▸ **What you are asked to do**
Using the records below, copy exactly the part that opens with the line holding "Transportstyrelsen. För att" and closes with the line holding "503. Geplante Abflugzeit", minus the pictures.

▸ **Supplied records**
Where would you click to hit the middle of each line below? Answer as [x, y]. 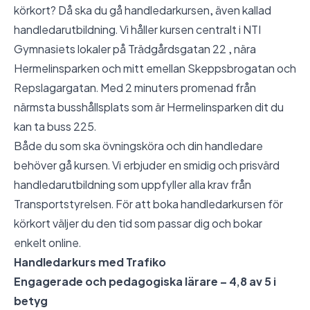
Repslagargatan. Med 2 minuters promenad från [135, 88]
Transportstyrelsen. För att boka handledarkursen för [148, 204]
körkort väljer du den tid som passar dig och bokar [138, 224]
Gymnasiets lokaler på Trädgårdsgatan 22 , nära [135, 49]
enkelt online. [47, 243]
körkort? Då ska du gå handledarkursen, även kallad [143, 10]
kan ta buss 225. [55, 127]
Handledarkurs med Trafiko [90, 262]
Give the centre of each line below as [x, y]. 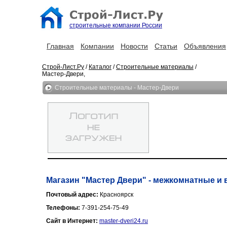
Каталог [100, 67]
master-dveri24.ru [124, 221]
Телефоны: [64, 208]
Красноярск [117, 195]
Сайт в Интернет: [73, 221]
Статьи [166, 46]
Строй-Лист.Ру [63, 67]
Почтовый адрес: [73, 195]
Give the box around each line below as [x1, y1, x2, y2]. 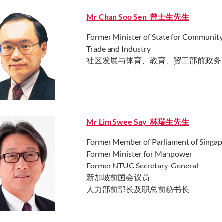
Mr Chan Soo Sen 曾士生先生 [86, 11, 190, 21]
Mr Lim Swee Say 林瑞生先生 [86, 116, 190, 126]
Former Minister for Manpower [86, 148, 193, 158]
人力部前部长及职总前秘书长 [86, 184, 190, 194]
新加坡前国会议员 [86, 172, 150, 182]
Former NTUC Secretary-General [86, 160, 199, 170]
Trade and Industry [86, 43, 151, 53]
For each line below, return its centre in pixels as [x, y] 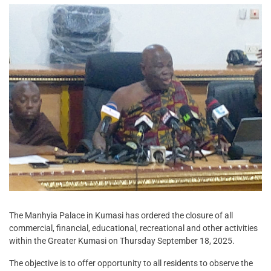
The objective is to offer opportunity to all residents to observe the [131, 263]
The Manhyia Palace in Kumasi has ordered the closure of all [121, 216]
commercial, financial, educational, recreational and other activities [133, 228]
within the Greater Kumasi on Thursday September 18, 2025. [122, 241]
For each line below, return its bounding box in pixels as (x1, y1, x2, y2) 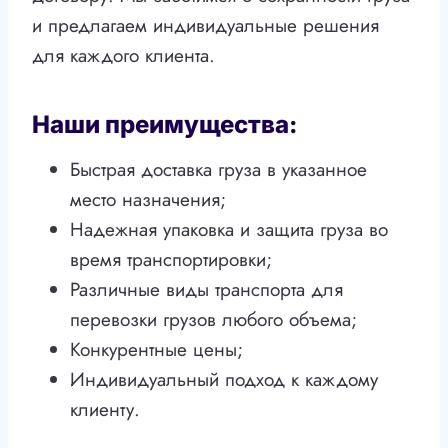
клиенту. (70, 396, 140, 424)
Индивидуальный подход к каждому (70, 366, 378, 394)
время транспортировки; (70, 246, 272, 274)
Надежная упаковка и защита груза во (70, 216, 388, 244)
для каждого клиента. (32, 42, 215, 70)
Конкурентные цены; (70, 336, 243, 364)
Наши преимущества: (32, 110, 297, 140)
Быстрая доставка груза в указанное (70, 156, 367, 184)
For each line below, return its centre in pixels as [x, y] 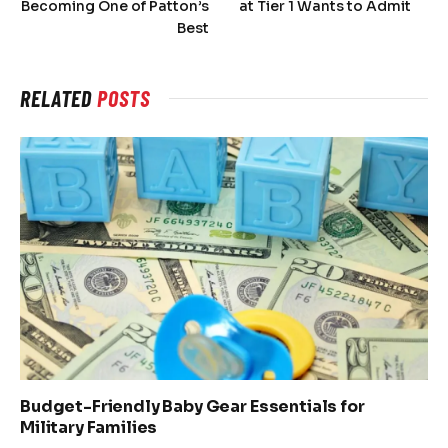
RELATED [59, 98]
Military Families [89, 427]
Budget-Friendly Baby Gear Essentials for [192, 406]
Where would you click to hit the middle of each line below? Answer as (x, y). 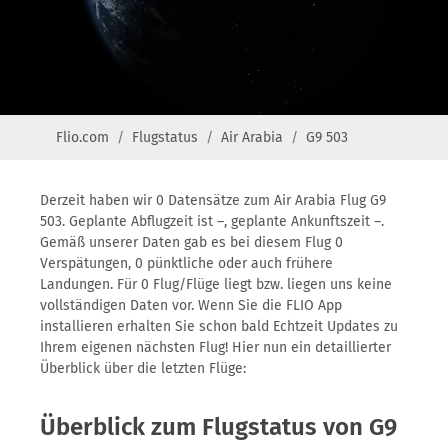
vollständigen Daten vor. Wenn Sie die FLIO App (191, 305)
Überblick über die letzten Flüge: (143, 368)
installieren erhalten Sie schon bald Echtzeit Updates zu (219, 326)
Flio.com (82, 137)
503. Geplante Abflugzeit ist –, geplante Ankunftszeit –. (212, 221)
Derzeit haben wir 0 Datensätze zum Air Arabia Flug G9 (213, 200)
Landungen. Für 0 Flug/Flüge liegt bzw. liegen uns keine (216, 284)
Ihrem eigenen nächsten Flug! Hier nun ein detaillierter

▸ **Problem solution**
Transportstyrelsen. För att boka handledarkursen för [148, 204]
körkort väljer du den tid som passar dig och bokar [138, 224]
Gymnasiets lokaler på Trädgårdsgatan 22 , nära [135, 49]
enkelt online. [47, 243]
körkort? Då ska du gå handledarkursen, även kallad [143, 10]
kan ta buss 225. [55, 127]
Handledarkurs med Trafiko [90, 262]
Give the centre of each line below as [x, y]. 
Каталог [100, 67]
master-dveri24.ru [124, 221]
Телефоны: [64, 208]
Красноярск [117, 195]
Сайт в Интернет: [73, 221]
Статьи [166, 46]
Строй-Лист.Ру [63, 67]
Почтовый адрес: [73, 195]
Give the box around each line below as [x1, y1, x2, y2]. 
Mr Chan Soo Sen 曾士生先生 [86, 11, 190, 21]
Mr Lim Swee Say 林瑞生先生 [86, 116, 190, 126]
Former Minister for Manpower [86, 148, 193, 158]
人力部前部长及职总前秘书长 [86, 184, 190, 194]
新加坡前国会议员 [86, 172, 150, 182]
Former NTUC Secretary-General [86, 160, 199, 170]
Trade and Industry [86, 43, 151, 53]
For each line below, return its centre in pixels as [x, y] 
The objective is to offer opportunity to all residents to observe the [131, 263]
The Manhyia Palace in Kumasi has ordered the closure of all [121, 216]
commercial, financial, educational, recreational and other activities [133, 228]
within the Greater Kumasi on Thursday September 18, 2025. [122, 241]
For each line below, return its bounding box in pixels as (x1, y1, x2, y2) 
клиенту. (70, 396, 140, 424)
Индивидуальный подход к каждому (70, 366, 378, 394)
время транспортировки; (70, 246, 272, 274)
Надежная упаковка и защита груза во (70, 216, 388, 244)
для каждого клиента. (32, 42, 215, 70)
Конкурентные цены; (70, 336, 243, 364)
Наши преимущества: (32, 110, 297, 140)
Быстрая доставка груза в указанное (70, 156, 367, 184)
For each line below, return its centre in pixels as [x, y] 
RELATED [59, 98]
Military Families [89, 427]
Budget-Friendly Baby Gear Essentials for [192, 406]
Where would you click to hit the middle of each line below? Answer as (x, y). 
vollständigen Daten vor. Wenn Sie die FLIO App (191, 305)
Überblick über die letzten Flüge: (143, 368)
installieren erhalten Sie schon bald Echtzeit Updates zu (219, 326)
Flio.com (82, 137)
503. Geplante Abflugzeit ist –, geplante Ankunftszeit –. (212, 221)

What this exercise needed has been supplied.